B. Solution durable dans les faits

[25] En plus de la question du statut juridique, M. Kediye fait également valoir que l’agent a méconnu l’absence de solution durable réelle pour lui en Italie. Les conditions de vie réelles des migrants dans ce pays les empêcheraient concrètement de réussir à s’intégrer.

[26] En fait, la jurisprudence de notre Cour appuie l’idée qu’une solution durable comporte à la fois un volet juridique et un volet factuel. Dans la décision Al-Anbagi, le juge René LeBlanc (maintenant juge à la Cour d’appel fédérale) s’est appuyé sur un guide ministériel ainsi que sur le Guide des procédures du Haut Commissariat des Nations Unies pour les réfugiés pour conclure qu’un agent doit tenir compte des conditions dans le pays et de la situation personnelle du demandeur pour déterminer s’il avait une solution durable.

[27] Dans l’affaire Anku c Canada (Citoyenneté et Immigration), 2021 CF 125 [Anku], ma collègue la juge Christine Pallotta a accueilli une demande de contrôle judiciaire de la décision par laquelle un agent des visas avait conclu que les demandeurs avaient une solution durable au Ghana. L’agent avait noté que le demandeur, un citoyen du Togo, avait obtenu le statut de réfugié au Ghana, mais qu’il ne l’avait pas renouvelé.
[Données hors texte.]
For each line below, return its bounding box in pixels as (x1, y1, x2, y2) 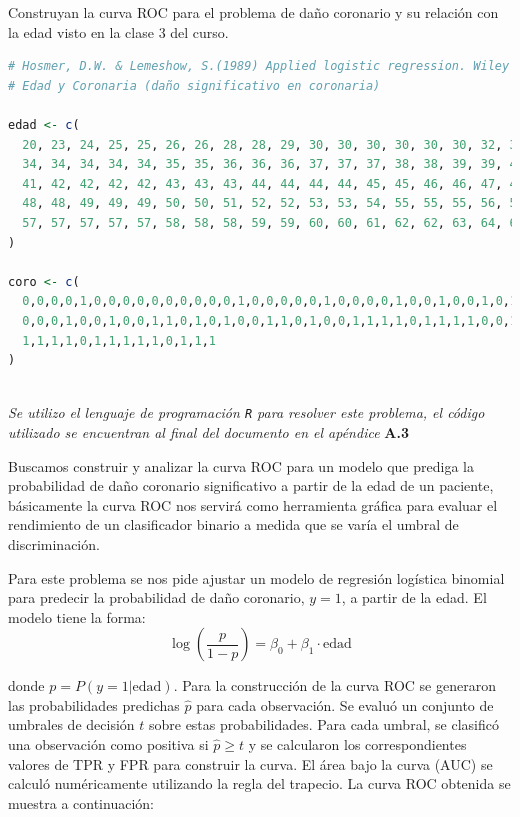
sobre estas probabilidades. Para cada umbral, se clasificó (148, 714, 500, 735)
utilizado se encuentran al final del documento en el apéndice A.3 (8, 421, 409, 442)
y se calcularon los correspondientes (248, 734, 467, 755)
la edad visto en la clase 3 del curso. (8, 21, 229, 42)
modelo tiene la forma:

Malgré cela, le demandeur avait produit des éléments de preuve concernant les obstacles qu’il devait franchir pour obtenir des droits et avantages semblables à ceux des citoyens ghanéens. Après avoir cité la décision Al‑Anbagi, ma collègue a tiré la conclusion suivante au paragraphe 30 :

En l’espèce, l’agent semble avoir fait fi des éléments de preuve pertinents et s’est plutôt appuyé sur des généralisations concernant la capacité des demandeurs d’avoir accès à certains services et la volonté des autorités de les aider. Par conséquent, à mon avis, les motifs de l’agent sont déraisonnables.
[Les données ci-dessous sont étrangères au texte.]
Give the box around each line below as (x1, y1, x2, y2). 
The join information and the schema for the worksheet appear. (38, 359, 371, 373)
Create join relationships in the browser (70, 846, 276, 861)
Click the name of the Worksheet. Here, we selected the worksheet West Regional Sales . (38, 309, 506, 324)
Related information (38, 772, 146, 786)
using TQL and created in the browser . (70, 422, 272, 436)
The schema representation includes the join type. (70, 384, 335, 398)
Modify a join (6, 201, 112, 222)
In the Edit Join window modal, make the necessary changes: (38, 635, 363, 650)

[28] Le ministre a attiré mon attention sur trois affaires dans lesquelles notre Cour a confirmé des conclusions selon lesquelles des personnes ayant obtenu le statut de réfugié en Afrique du Sud disposaient d’une solution durable dans ce pays : Hafamo c Canada (Citoyenneté et Immigration), 2019 CF 995; Abdi c Canada (Citoyenneté et Immigration), 2016 CF 1050; Uwamahoro c Canada (Citoyenneté et Immigration), 2016 CF 271. Voir également Dusabimana c Canada (Citoyenneté et Immigration), 2011 CF 1238; Gebreselasse c Canada (Citoyenneté et Immigration), 2021 CF 865. Il est vrai que les demandeurs dans ces affaires avaient obtenu le statut de réfugié et qu’il s’agissait d’un élément très pertinent pour conclure qu’ils disposaient d’une solution durable. Néanmoins, dans chaque affaire, la Cour a souligné que l’agent avait tenu compte de la situation personnelle des demandeurs et de leur intégration réelle en Afrique du Sud.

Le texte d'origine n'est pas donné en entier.